One of the interesting subsets of Complex Event Processing is Event Stream Processing – dealing with event streams such as financial data feeds, or indeed any continuous stream of events of a similar type. In TIBCO BusinessEvents, any incoming event is treated as an individual event from the “event cloud” (for example via Java JMS / TIBCO EMS or TIBCO Rendezvous). Events are typically processed in rules by comparing them with other and past events (of any type), creating “complex” or abstract events, and are used to signify state changes in relevant entities.
The main event processing problem that is not ideal for production rule mechanisms is the very same problem that event stream processing engines are good at: aggregating similar event types per some property-based or time-based constraint. Such aggregates represent a type of complex event (or intermediate event) that can then be used as information, in comparisons with other events and data, in rules. Not surprisingly, most of the custom Event Stream Processing engines marketed today use variations on the theme of the standard conventional relational database query language – SQL – for defining these aggregations [*1].

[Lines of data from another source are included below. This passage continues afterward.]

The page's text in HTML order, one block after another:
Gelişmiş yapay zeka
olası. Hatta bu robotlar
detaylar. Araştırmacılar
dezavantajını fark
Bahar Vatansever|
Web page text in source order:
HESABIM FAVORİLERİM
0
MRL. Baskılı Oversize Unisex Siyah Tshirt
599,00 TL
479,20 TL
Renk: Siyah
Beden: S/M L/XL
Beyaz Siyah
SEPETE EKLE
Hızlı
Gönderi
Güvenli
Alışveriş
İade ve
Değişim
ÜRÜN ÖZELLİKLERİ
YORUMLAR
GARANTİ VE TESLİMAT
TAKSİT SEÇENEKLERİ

So what are the aggregation operations we might want to carry out on events (and event objects) of a similar type?
1. Snapshot
The most obvious query type is a snapshot against the historic event store. This is exactly the same as conventional database queries:
select s.symbol, avg(s.price) avgprice
from /ConceptModel/StockTick s
group by s.symbol
order by avgprice;
This is “executed” on demand, for example when a particular event occurs and we need the current average price list for use in some rules.
2. Simple Continuous View
The obvious flaw with simple snapshots (and, ergo, systems architected around database platforms) is that their results are only known to be correct at the point in time they are executed. In event-driven systems, new events may arrive at any time, and our CEP and decision rules need to refire when the aggregate results change. So snapshot queries can also be executed as a snapshot followed by a continuous query: whenever changes in the selected events cause a changed result, an appropriate update event can be sent to the appropriate rules together with the new aggregate result.

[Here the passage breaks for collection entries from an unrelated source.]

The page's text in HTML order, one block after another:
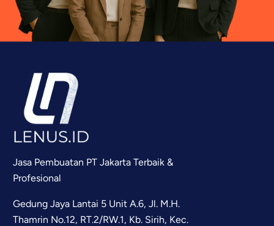
Jasa Pembuatan PT Jakarta Terbaik &
Profesional
Gedung Jaya Lantai 5 Unit A.6, Jl. M.H.
Thamrin No.12, RT.2/RW.1, Kb. Sirih, Kec.
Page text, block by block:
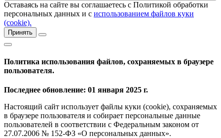
Оставаясь на сайте вы соглашаетесь с Политикой обработки
персональных данных и с использованием файлов куки
(cookie).
Принять
Политика использования файлов, сохраняемых в браузере
пользователя.
Последнее обновление: 01 января 2025 г.
Настоящий сайт использует файлы куки (cookie), сохраняемых
в браузере пользователя и собирает персональные данные
пользователей в соответствии с Федеральным законом от
27.07.2006 № 152-ФЗ «О персональных данных».
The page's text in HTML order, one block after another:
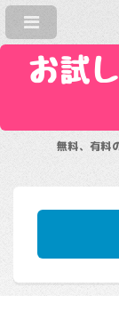
お試
無料、有料
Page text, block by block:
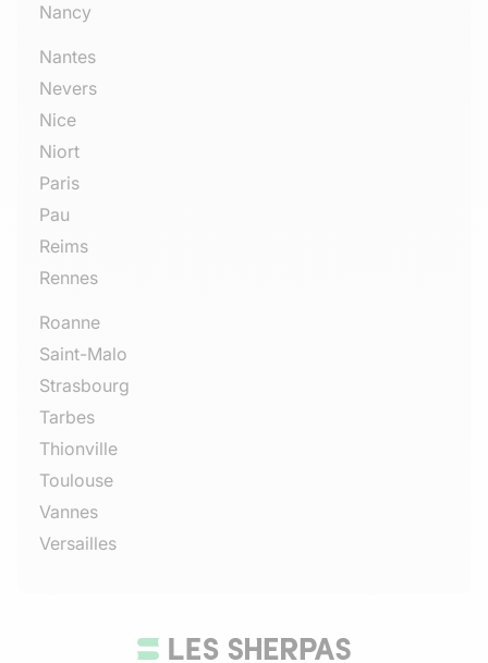
Nancy
Nantes
Nevers
Nice
Niort
Paris
Pau
Reims
Rennes
Roanne
Saint-Malo
Strasbourg
Tarbes
Thionville
Toulouse
Vannes
Versailles
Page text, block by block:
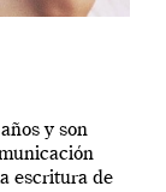
y son
escritura de
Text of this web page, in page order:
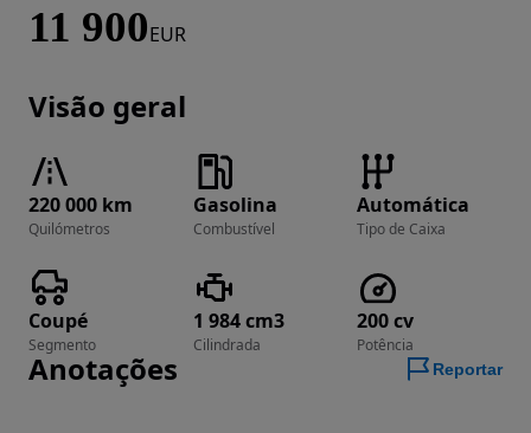
11 900EUR
Visão geral
220 000 km
Quilómetros
Gasolina
Combustível
Automática
Tipo de Caixa
Coupé
Segmento
1 984 cm3
Cilindrada
200 cv
Potência
Anotações Reportar
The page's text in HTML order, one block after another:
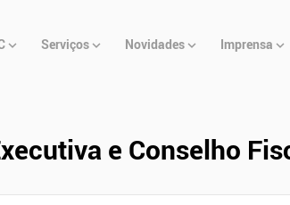
Serviços Novidades Imprensa
e Conselho
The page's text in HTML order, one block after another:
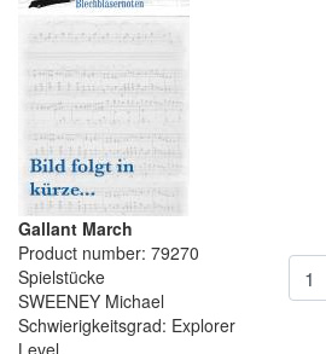
Gallant March
Product number: 79270
Spielstücke
SWEENEY Michael
Schwierigkeitsgrad: Explorer
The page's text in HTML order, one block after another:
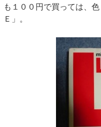
も１００円で買っては、
Ｅ」。
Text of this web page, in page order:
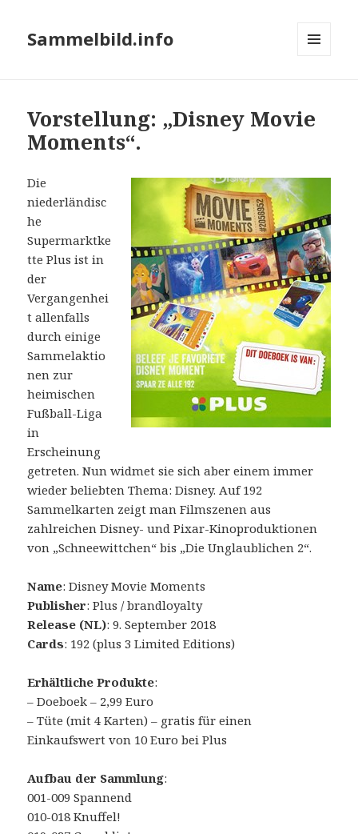
Sammelbild.info
Vorstellung: „Disney Movie
Moments“.
Die
niederländisc
he
Supermarktke
tte Plus ist in
der
Vergangenhei
t allenfalls
durch einige
Sammelaktio
nen zur
heimischen
Fußball-Liga
in
Erscheinung
getreten. Nun widmet sie sich aber einem immer
wieder beliebten Thema: Disney. Auf 192
Sammelkarten zeigt man Filmszenen aus
zahlreichen Disney- und Pixar-Kinoproduktionen
von „Schneewittchen“ bis „Die Unglaublichen 2“.
Name: Disney Movie Moments
Publisher: Plus / brandloyalty
Release (NL): 9. September 2018
Cards: 192 (plus 3 Limited Editions)
Erhältliche Produkte:
– Doeboek – 2,99 Euro
– Tüte (mit 4 Karten) – gratis für einen
Einkaufswert von 10 Euro bei Plus
Aufbau der Sammlung:
001-009 Spannend
010-018 Knuffel!
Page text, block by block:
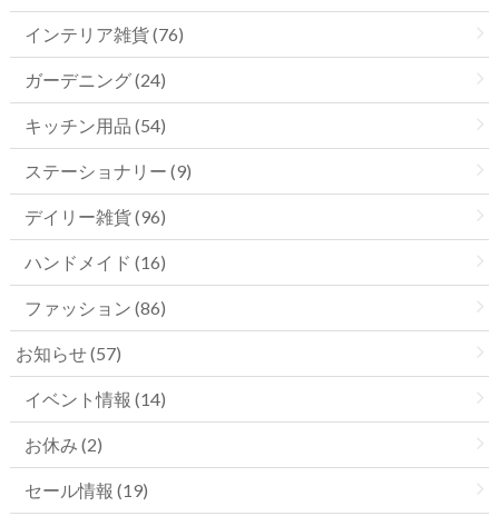
インテリア雑貨 (76)
ガーデニング (24)
キッチン用品 (54)
ステーショナリー (9)
デイリー雑貨 (96)
ハンドメイド (16)
ファッション (86)
お知らせ (57)
イベント情報 (14)
お休み (2)
セール情報 (19)

For example, consider this slight variation on the earlier example:
select s.symbol, avg(s.price) avgprice
from /ConceptModel/StockTick s
group by s.symbol
order by avgprice desc {limit : first 2};
This returns the 2 stock symbols with the highest average price… and when executed as a continuous query, repeats this whenever one of the top 2 stocks change.

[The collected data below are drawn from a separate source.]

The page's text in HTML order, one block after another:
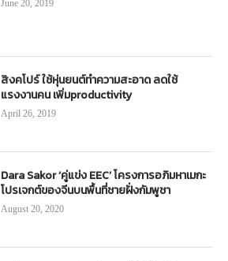
June 20, 2019
สิงคโปร์ ใช้หุ่นยนต์ทำความสะอาด ลดใช้
แรงงานคน เพิ่มproductivity
April 26, 2019
Dara Sakor ‘คู่แข่ง EEC’ โครงการอภิมหาเมกะ
โปรเจกต์ของจีนบนพื้นที่ชายฝั่งกัมพูชา
August 20, 2020
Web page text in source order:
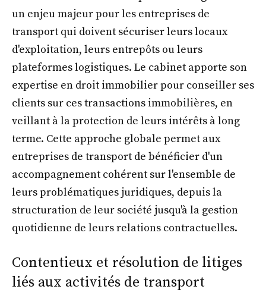
un enjeu majeur pour les entreprises de
transport qui doivent sécuriser leurs locaux
d'exploitation, leurs entrepôts ou leurs
plateformes logistiques. Le cabinet apporte son
expertise en droit immobilier pour conseiller ses
clients sur ces transactions immobilières, en
veillant à la protection de leurs intérêts à long
terme. Cette approche globale permet aux
entreprises de transport de bénéficier d'un
accompagnement cohérent sur l'ensemble de
leurs problématiques juridiques, depuis la
structuration de leur société jusqu'à la gestion
quotidienne de leurs relations contractuelles.
Contentieux et résolution de litiges
liés aux activités de transport
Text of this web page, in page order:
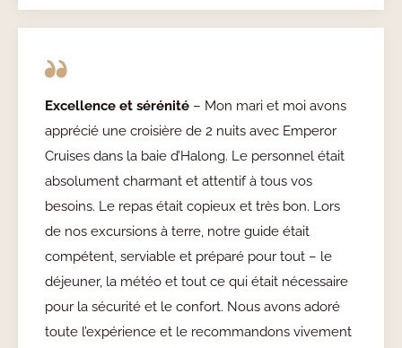
Excellence et sérénité – Mon mari et moi avons
apprécié une croisière de 2 nuits avec Emperor
Cruises dans la baie d’Halong. Le personnel était
absolument charmant et attentif à tous vos
besoins. Le repas était copieux et très bon. Lors
de nos excursions à terre, notre guide était
compétent, serviable et préparé pour tout – le
déjeuner, la météo et tout ce qui était nécessaire
pour la sécurité et le confort. Nous avons adoré
toute l’expérience et le recommandons vivement
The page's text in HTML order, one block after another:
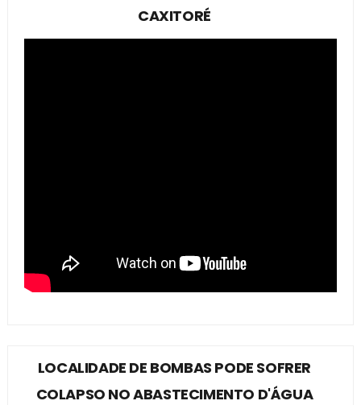
CAXITORÉ
LOCALIDADE DE BOMBAS PODE SOFRER
COLAPSO NO ABASTECIMENTO D'ÁGUA
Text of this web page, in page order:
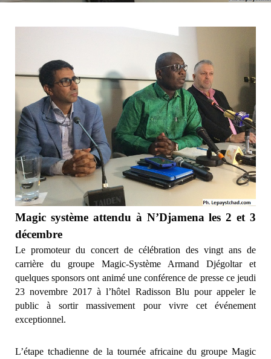
Magic système attendu à N’Djamena les 2 et 3
décembre
Le promoteur du concert de célébration des vingt ans de
carrière du groupe Magic-Système Armand Djégoltar et
quelques sponsors ont animé une conférence de presse ce jeudi
23 novembre 2017 à l’hôtel Radisson Blu pour appeler le
public à sortir massivement pour vivre cet événement
exceptionnel.
L’étape tchadienne de la tournée africaine du groupe Magic
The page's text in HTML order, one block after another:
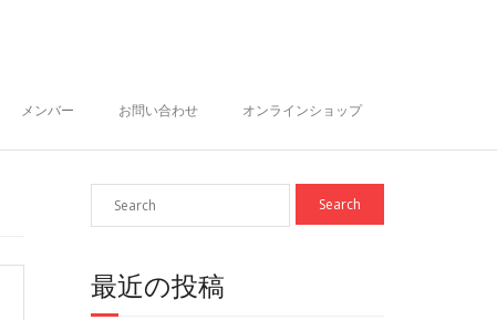
メンバー お問い合わせ オンラインショップ
最近の投稿

3. Continuous View based on a specified window
A refinement on the simple continuous query is defining it to return a resultset based on some dynamic constraint such as period of time, or number of events. Such queries can be “sliding windows” (with the resultsets mimicking a First In First Out queue), “tumbling windows” (with full resultsets being emptied completely before the next window), or a “time window” (based on some time constraint such as the last n milliseconds).
Resultset notifications can be on new entries to the resultset, or when events leave the resultset. For example:
select coldpizza from /PizzaOrderEvent {policy: maintain last 45 minutes; emit: dead} coldpizza;
—
In TIBCO BusinessEvents, queries are defined and executed dynamically as required and can be fully parameterized to allow for re-use (and, if desired, an element of machine learning such as adjusting the time window of a query based on some other parameters). In addition, the full set of functions (including custom extensions) available in production rule execution can be included in query statements.
Overall, event stream / dynamic data queries extend a standard and common IT language (SQL) in order to define aggregates of events and data to help support dynamic, event-driven business systems.
Notes:
Past discussions of this ilk have included the value of state and production rules in Complex Event Processing.
[1] See also past research on “data stream technology” (Stanford Stream, Brandeis/Brown/MIT Aurora, Purdue’s Nile, etc) that led to Continuous Query Languages and (indirectly) to various event stream processing vendors in the past decade.